Wstałam one ciągle były w tym samym miejscu, podeszłam do drzwi, ciągle z oczy leciały mi łzy. Otworzyłam je a tam za nimi stała reszta, popatrzyli dziwnie na mnie ale nie zwróciłam na to uwagi.
-Wynocha ! - krzyknęłam do Juli i Dominiki. Wyszły a ja zatrzasnęłam drzwi. To koniec nie mam już przyjaciółek ? Jeszce mam Zuzia i Sabrina. Tylko !
Położyłam się i znów się rozryczałam. Nagle moje drzwi się otworzyły. Stali w nich wszyscy oprócz tych dwóch.Nawet Harry i Lou nie mieli pojęcia co się stało.
-Możemy ? -zapytała Zuzia
-Jak musicie - wybełkotałam i skuliłam się na łóżku.
-O co poszło ? -zapytał Niall
-O co ?! - podniosłam głos - Niech wam one powiedzą !
-Zamknęły się w pokoju, więc postanowiliśmy porozmawiać z tobą - powiedział Liam
-To tak od początku - powiedziałam - Jak pojechaliście na wywiad przyszedł do mnie Jake, był mega wkurzony o to - wyciągnęłam gazetę i pokazałam wszystkim. Nagle wszystkie oczy przeniosły sie na mnie. -To fotomątarz, ja nigdy nie całowałam się z Zaynem prawda ? - popatrzyłam na Mulata
-Tak, co on ci zrobił ? -zapytał mnie Malik
-Był wściekły, krzyczał a później mnie uderzył - wszyscy otworzyli  buzie ze zdziwienia, a po moim policzku znów spłynęła łza.

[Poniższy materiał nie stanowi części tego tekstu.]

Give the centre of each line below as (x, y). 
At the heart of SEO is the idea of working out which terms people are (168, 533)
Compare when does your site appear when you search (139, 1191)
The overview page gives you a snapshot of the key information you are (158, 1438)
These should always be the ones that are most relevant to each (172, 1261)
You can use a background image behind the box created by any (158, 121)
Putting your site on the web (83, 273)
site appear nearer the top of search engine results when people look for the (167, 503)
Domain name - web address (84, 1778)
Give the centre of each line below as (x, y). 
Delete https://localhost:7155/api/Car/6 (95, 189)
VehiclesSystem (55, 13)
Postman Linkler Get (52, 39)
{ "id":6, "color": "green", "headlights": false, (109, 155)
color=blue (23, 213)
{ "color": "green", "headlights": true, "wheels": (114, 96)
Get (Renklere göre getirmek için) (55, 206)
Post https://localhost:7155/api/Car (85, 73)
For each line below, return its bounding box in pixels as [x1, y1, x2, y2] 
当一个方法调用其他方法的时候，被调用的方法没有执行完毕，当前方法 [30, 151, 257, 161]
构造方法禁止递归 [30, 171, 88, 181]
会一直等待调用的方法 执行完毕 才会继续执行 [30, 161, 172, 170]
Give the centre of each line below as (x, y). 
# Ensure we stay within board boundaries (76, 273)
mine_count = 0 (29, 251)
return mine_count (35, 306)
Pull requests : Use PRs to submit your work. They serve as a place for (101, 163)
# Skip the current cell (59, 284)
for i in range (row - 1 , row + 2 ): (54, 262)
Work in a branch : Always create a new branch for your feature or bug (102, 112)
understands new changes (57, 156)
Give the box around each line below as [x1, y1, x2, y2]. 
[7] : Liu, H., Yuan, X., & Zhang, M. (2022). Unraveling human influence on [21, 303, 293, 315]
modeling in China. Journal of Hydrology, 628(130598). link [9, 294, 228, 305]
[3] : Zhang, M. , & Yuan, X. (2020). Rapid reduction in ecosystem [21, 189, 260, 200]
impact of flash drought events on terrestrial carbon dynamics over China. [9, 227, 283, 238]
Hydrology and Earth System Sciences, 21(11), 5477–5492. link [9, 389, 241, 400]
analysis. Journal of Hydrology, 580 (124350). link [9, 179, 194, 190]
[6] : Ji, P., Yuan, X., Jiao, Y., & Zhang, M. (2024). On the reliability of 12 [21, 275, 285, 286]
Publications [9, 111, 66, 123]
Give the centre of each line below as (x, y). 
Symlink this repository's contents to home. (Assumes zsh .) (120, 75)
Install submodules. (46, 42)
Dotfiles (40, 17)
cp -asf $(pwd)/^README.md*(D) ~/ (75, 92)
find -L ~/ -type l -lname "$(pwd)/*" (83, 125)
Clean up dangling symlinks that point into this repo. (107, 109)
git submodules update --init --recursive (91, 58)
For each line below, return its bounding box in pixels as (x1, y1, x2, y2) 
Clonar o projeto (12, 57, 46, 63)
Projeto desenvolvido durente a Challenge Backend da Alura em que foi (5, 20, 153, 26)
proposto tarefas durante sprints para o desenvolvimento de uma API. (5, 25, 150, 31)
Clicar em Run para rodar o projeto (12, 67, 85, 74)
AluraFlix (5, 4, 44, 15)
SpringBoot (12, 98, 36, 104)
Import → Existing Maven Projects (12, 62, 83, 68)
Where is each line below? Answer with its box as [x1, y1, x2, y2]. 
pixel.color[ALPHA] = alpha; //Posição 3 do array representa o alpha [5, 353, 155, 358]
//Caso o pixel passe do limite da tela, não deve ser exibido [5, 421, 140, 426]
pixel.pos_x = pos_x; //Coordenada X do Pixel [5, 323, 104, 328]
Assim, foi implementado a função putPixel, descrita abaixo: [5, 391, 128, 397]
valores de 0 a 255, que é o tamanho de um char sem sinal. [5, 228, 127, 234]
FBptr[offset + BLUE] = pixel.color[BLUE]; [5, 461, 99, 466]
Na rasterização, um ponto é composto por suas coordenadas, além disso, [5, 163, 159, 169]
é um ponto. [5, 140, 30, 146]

-Zabije gnoja - krzyknął Zayn i poszedł w stronę drzwi.
-Stój !- krzyknęłam i pobiegłam za nim. Mocno się do niego przytuliłam i znów kilka łez mi poleciało.

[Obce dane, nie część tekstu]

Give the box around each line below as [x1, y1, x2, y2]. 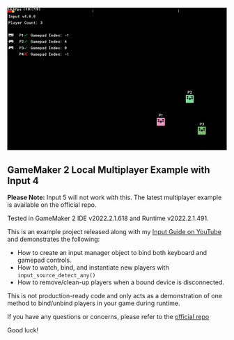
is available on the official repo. [7, 200, 97, 209]
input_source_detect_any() [17, 272, 96, 279]
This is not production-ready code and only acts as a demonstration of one [7, 291, 223, 300]
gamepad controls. [17, 256, 72, 264]
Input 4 [7, 175, 40, 187]
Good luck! [7, 325, 39, 334]
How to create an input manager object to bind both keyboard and [17, 248, 208, 256]
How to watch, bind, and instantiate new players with [17, 263, 169, 272]
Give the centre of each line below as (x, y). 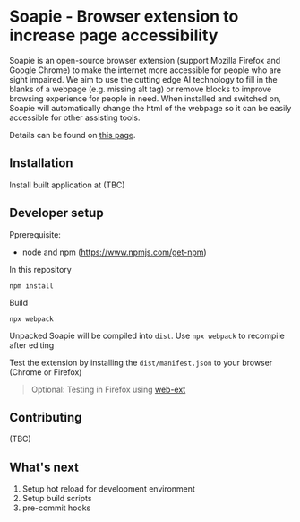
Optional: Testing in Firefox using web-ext (108, 389)
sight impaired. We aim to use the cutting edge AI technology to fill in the (143, 79)
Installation (41, 163)
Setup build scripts (57, 499)
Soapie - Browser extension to (124, 17)
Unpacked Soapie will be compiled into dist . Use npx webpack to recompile (147, 335)
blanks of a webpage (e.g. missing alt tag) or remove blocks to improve (141, 89)
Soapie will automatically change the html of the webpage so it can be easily (150, 108)
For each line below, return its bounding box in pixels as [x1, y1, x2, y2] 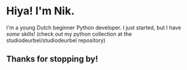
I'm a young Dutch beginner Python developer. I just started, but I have [6, 24, 182, 31]
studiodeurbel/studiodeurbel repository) [6, 36, 106, 44]
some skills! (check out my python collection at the [6, 30, 132, 37]
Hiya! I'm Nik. [6, 4, 75, 18]
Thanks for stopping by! [6, 54, 98, 64]
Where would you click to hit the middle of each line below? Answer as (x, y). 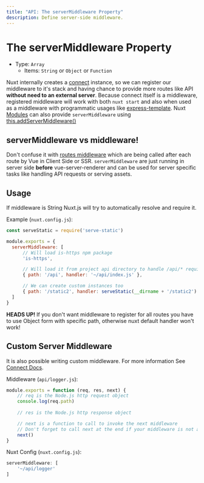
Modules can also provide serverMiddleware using (69, 115)
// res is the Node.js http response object (74, 413)
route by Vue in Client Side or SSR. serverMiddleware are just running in (95, 161)
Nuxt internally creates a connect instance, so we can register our (89, 82)
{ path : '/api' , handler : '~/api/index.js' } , (82, 275)
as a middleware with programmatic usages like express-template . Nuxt (96, 108)
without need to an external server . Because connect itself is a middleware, (102, 95)
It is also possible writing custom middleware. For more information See (96, 361)
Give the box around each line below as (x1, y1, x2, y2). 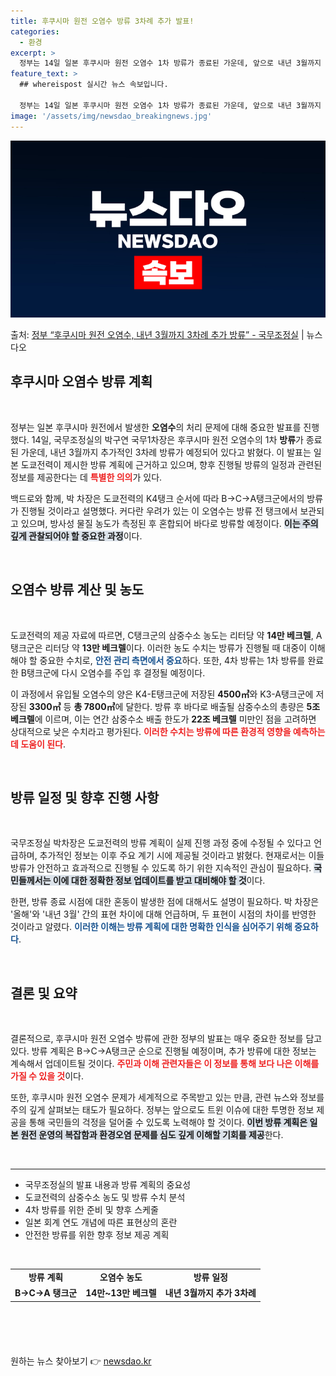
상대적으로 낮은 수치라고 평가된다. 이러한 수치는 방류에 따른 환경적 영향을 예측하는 (10, 725, 326, 737)
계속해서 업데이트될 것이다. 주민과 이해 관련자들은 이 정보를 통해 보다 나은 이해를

-Dupa nie facet !! Jak ja go tylko spotkam !! - krzyknął Niall
-Ja tez ! Zapamięta, że z nami się nie zadziera. - powiedział Lou
-Dzięki,- powiedziałam i się lekko uśmiechnęłam
-A co z tym wspólnego ma Dosia i Julka - powiedziała Zuzia
-No właśnie .- pospieszył mnie Liam
-Więc........

________________
Może być ?? Taka moja wena !! xD




poniedziałek, 16 lipca 2012

Chapter 16..! "Zobacz..!"

Nie wiem co mam robić. Jake nie jest mi obojętny ale czy go kocham ?? Chyba nie albo sama nie wiem. Z moich przemyśleń wyrwał mnie Zayn.

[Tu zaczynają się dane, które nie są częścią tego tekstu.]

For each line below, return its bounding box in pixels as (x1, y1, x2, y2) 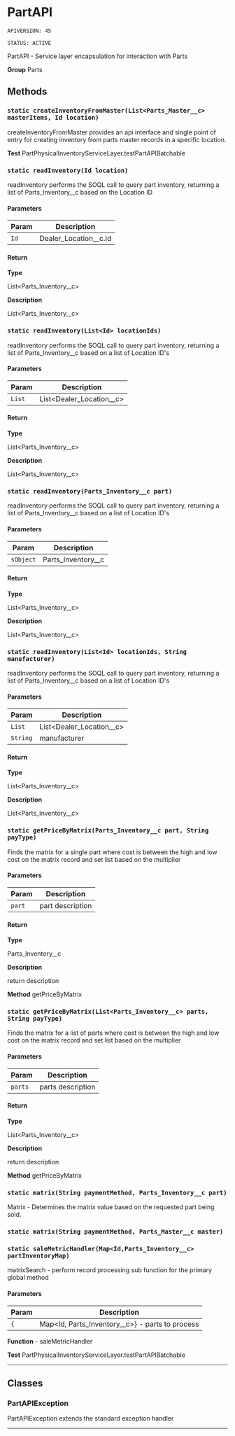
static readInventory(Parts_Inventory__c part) (7, 487, 173, 495)
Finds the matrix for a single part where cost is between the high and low (7, 848, 218, 856)
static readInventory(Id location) (7, 166, 129, 174)
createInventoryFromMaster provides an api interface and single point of (7, 127, 217, 137)
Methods (7, 85, 48, 98)
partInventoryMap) (7, 1251, 70, 1260)
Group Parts (7, 65, 43, 74)
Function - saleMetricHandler (7, 1337, 93, 1345)
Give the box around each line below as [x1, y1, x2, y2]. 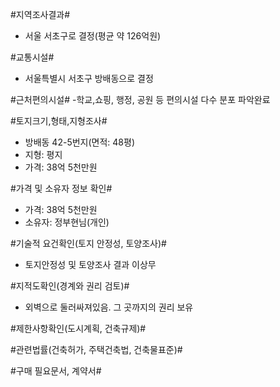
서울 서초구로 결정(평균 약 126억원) [24, 30, 162, 42]
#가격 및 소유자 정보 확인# [10, 183, 113, 194]
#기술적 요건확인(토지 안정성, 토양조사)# [10, 238, 167, 249]
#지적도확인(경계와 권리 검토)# [10, 280, 130, 292]
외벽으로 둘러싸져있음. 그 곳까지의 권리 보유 [24, 301, 194, 313]
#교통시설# [10, 51, 55, 63]
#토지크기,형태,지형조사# [10, 115, 108, 127]
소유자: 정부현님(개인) [24, 216, 110, 228]
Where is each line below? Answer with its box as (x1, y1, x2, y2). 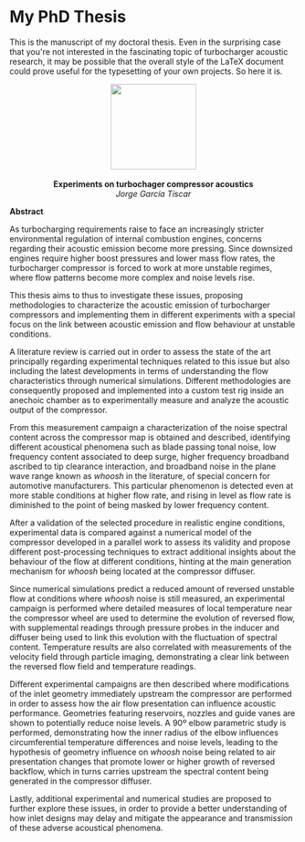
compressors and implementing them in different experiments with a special (9, 308, 296, 320)
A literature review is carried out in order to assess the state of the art (9, 346, 271, 357)
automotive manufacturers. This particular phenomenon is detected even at (9, 480, 294, 491)
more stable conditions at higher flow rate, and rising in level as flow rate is (9, 490, 292, 501)
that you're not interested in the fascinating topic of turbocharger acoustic (9, 46, 289, 57)
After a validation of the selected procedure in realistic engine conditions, (9, 517, 286, 528)
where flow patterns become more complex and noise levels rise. (9, 272, 256, 283)
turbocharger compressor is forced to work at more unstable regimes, (9, 262, 273, 273)
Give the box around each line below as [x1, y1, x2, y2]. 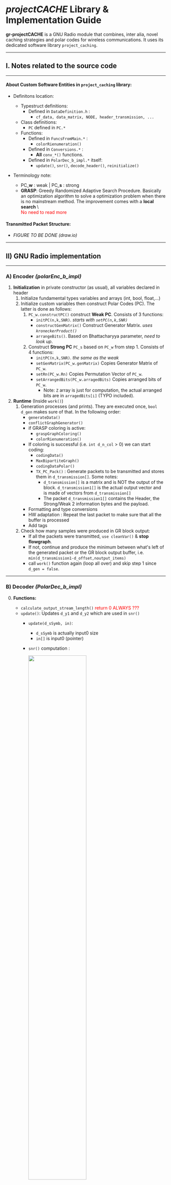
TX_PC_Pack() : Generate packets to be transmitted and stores [36, 469, 164, 475]
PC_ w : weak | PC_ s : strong [20, 182, 80, 188]
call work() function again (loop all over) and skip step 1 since [28, 560, 157, 566]
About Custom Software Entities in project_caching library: [6, 81, 132, 88]
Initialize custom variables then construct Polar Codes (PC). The [20, 300, 155, 307]
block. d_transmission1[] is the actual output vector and [43, 485, 161, 491]
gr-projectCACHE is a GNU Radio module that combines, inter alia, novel [6, 31, 158, 37]
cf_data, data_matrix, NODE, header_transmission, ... [36, 115, 154, 120]
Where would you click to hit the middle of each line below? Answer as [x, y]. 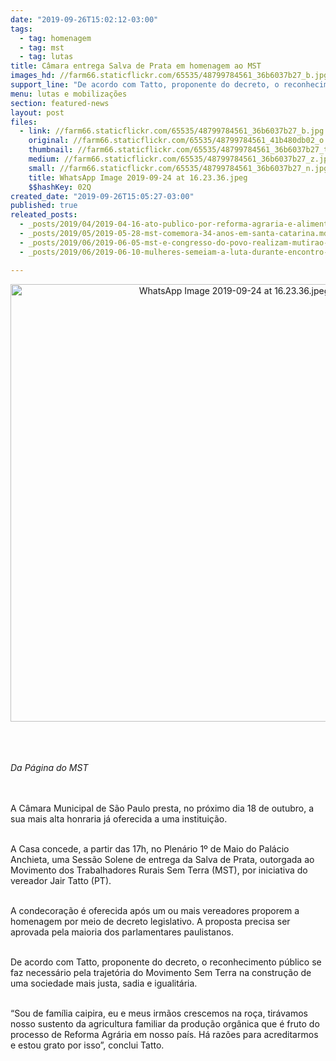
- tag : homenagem [55, 38]
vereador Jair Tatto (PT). [61, 880]
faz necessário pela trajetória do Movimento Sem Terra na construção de [161, 972]
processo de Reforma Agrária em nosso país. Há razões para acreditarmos [164, 1034]
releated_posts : [44, 215]
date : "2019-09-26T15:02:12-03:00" [84, 19]
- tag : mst [42, 47]
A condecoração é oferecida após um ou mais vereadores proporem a [155, 910]

-Hej, idziesz czy zostajesz w aucie ?? - powiedział do mnie Mulat
-Ta sorrki zamyśliłam się. - wyszłam z samochodu
Weszliśmy do ogromnego budynku i pokierowaliśmy się od razu do kasy.
-3 bilety na .....ile tu będziemy ? -zapytał Niall
-3 Godziny - dokończył Zayn
Chciałam sama sobie chciałam bilet kupić ale już się nie odzywałam. Oni stawiają spoko.
-Proszę i życzę miłej zabawy.- podała nam kluczyki do szafek i pokazała szatnie.
-To co widzimy się za 10 minut w jacuzzi ?? -zapytał Niall
-Tak, spoko. Pa ! - krzyknęłam i pobiegłam do damskiej szatni. Po jakiś 4 minutach byłam gotowa. Schowałam wszystkie rzeczy do szafki i zawiązałam kluczyk wokół nadgarstka. Chciałam być pierwsza w basenie głupio tak chodzić w stroju kąpielowym przed chłopakiem za którym zaledwie tydzień temu szalałam.
Weszłam do jacuzzi i zamknęłam oczy. Ale było miło, ciepła woda, bąbelki ta spokój przerwały takie dwa debile co wskoczyli do wody.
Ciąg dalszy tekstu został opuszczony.